Neural source dynamics of brain responses to continuous stimuli: Speech processing from acoustics to comprehension

https://doi.org/10.1016/j.neuroimage.2018.01.042Get rights and content

Abstract

Human experience often involves continuous sensory information that unfolds over time. This is true in particular for speech comprehension, where continuous acoustic signals are processed over seconds or even minutes. We show that brain responses to such continuous stimuli can be investigated in detail, for magnetoencephalography (MEG) data, by combining linear kernel estimation with minimum norm source localization. Previous research has shown that the requirement to average data over many trials can be overcome by modeling the brain response as a linear convolution of the stimulus and a kernel, or response function, and estimating a kernel that predicts the response from the stimulus. However, such analysis has been typically restricted to sensor space. Here we demonstrate that this analysis can also be performed in neural source space. We first computed distributed minimum norm current source estimates for continuous MEG recordings, and then computed response functions for the current estimate at each source element, using the boosting algorithm with cross-validation. Permutation tests can then assess the significance of individual predictor variables, as well as features of the corresponding spatio-temporal response functions. We demonstrate the viability of this technique by computing spatio-temporal response functions for speech stimuli, using predictor variables reflecting acoustic, lexical and semantic processing. Results indicate that processes related to comprehension of continuous speech can be differentiated anatomically as well as temporally: acoustic information engaged auditory cortex at short latencies, followed by responses over the central sulcus and inferior frontal gyrus, possibly related to somatosensory/motor cortex involvement in speech perception; lexical frequency was associated with a left-lateralized response in auditory cortex and subsequent bilateral frontal activity; and semantic composition was associated with bilateral temporal and frontal brain activity. We conclude that this technique can be used to study the neural processing of continuous stimuli in time and anatomical space with the millisecond temporal resolution of MEG. This suggests new avenues for analyzing neural processing of naturalistic stimuli, without the necessity of averaging over artificially short or truncated stimuli.

Introduction

In a natural environment, the brain frequently processes information in a continuous fashion. For example, when listening to continuous speech, information is extracted incrementally from an uninterrupted acoustic signal at multiple levels: phonetically relevant sound patterns are recognized and grouped into words, which in turn are integrated into phrases which are meaningful in the context of a larger discourse (e.g. Gaskell and Mirkovic, 2016). Contrary to this continuous mode of functioning, neuroimaging experiments typically isolate phenomena of interest with short, repetitive trials (for many examples, see e.g. Gazzaniga et al., 2009). While such research unquestionably leads to valuable results, the lack of naturalness of the stimuli is associated with uncertainty of how generalizable such results are to real world settings (see e.g. Brennan, 2016). Consequently, there is a need for complementary research with more naturalistic stimuli.

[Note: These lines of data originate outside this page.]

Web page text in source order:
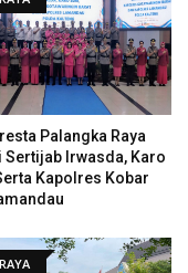
Palangka Raya
Sertijab Irwasda, Karo
Kapolres Kobar
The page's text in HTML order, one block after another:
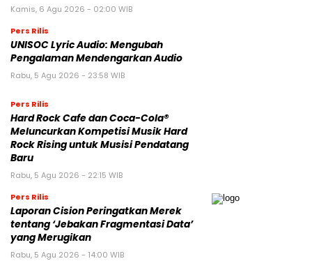
Kamis, 6 Agu 2026 - 02:00 WIB
Pers Rilis
UNISOC Lyric Audio: Mengubah
Pengalaman Mendengarkan Audio
Rabu, 5 Agu 2026 - 23:58 WIB
Pers Rilis
Hard Rock Cafe dan Coca-Cola®
Meluncurkan Kompetisi Musik Hard
Rock Rising untuk Musisi Pendatang
Baru
Rabu, 5 Agu 2026 - 22:15 WIB
Pers Rilis
Laporan Cision Peringatkan Merek
tentang ‘Jebakan Fragmentasi Data’
yang Merugikan
Rabu, 5 Agu 2026 - 14:00 WIB
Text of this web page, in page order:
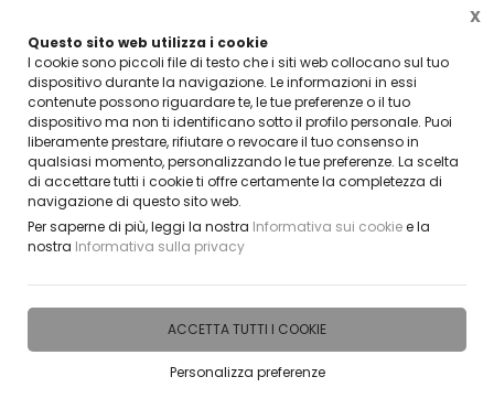
Questo sito web utilizza i cookie
I cookie sono piccoli file di testo che i siti web collocano sul tuo
dispositivo durante la navigazione. Le informazioni in essi
contenute possono riguardare te, le tue preferenze o il tuo
dispositivo ma non ti identificano sotto il profilo personale. Puoi
liberamente prestare, rifiutare o revocare il tuo consenso in
qualsiasi momento, personalizzando le tue preferenze. La scelta
di accettare tutti i cookie ti offre certamente la completezza di
navigazione di questo sito web.
Per saperne di più, leggi la nostra Informativa sui cookiee la
nostra Informativa sulla privacy
ACCETTA TUTTI I COOKIE
Personalizza preferenze
X
VUOI DIVENTARE UN NOSTRO RIVENDITORE?
CONTATTACI
Home IDEE E REGALI PERSONALIZZABILI
visionare i prodotti per Prezzo o in ordine
Come concludere un buon affare? Su molti
prodotti troverai la tabella "più compri e meno
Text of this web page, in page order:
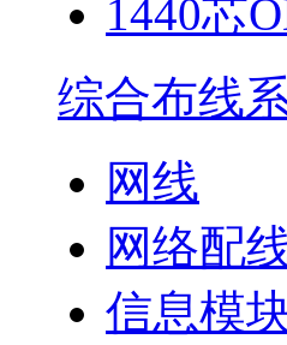
1440芯
综合布线
网线
网络配
信息模

Brain responses to continuous speech have been studied with functional magnetic resonance imaging (fMRI) (Brennan et al., 2012, Brennan et al., 2016, Chow et al., 2014, Willems et al., 2016). Hemodynamic changes have been shown to track inherent properties of words, such as word frequency, as well as properties of words in context, such as the contextual probability of encountering a given word. However, the low temporal resolution of fMRI, typically sampled at or below 1 Hz, imposes several limitations on the phenomena that can be modeled. While the studies cited above suggest that the resolution is adequate to model responses with a timescale of individual words, this is not the case for processes at faster timescales such as phonetic perception, where relevant events last only tens of milliseconds. In addition, fMRI responses can be modeled in terms of brain regions which are or are not sensitive to a given variable, but the relative and absolute timing of different components of the response remain obscure. Thus, even when word-based variables are analyzed, hemodynamic responses are modeled as instantaneous effects of the relevant variable, convolved with the hemodynamic response function, but without taking into account the temporal relationship between the stimulus and different components of the brain response (e.g. Brennan et al., 2016, Willems et al., 2016).

In contrast to fMRI, electroencephalography (EEG) and magnetoencephalography (MEG) have the temporal resolution to track continuous processing with millisecond accuracy. Previous research has established that the dependency of the MEG or EEG response on a continuous stimulus variable can be modeled as a linear time-invariant system (Lalor et al., 2006). This technique has been originally developed for relating neurons' spiking behavior to continuous sensory stimuli (see Ringach and Shapley, 2004), but can be extended to MEG/EEG signals by modeling the response as a linear convolution of a stimulus variable with an impulse response function (see Fig. 1). Given a known stimulus and a measured response, one can then estimate the optimal response function to predict the measured response from the stimulus. This technique has been used to model EEG responses to continuously changing visual stimuli, by modeling continuous EEG signals as the convolution of moment-by-moment stimulus luminance with an appropriate response function (Lalor et al., 2006). An analogous procedure has been used to estimate responses to amplitude modulated tones and noise (Lalor et al., 2009). As an extension of this procedure, the response to continuous speech has been modeled as a response to the level of momentary acoustic power, the acoustic envelope (Lalor and Foxe, 2010).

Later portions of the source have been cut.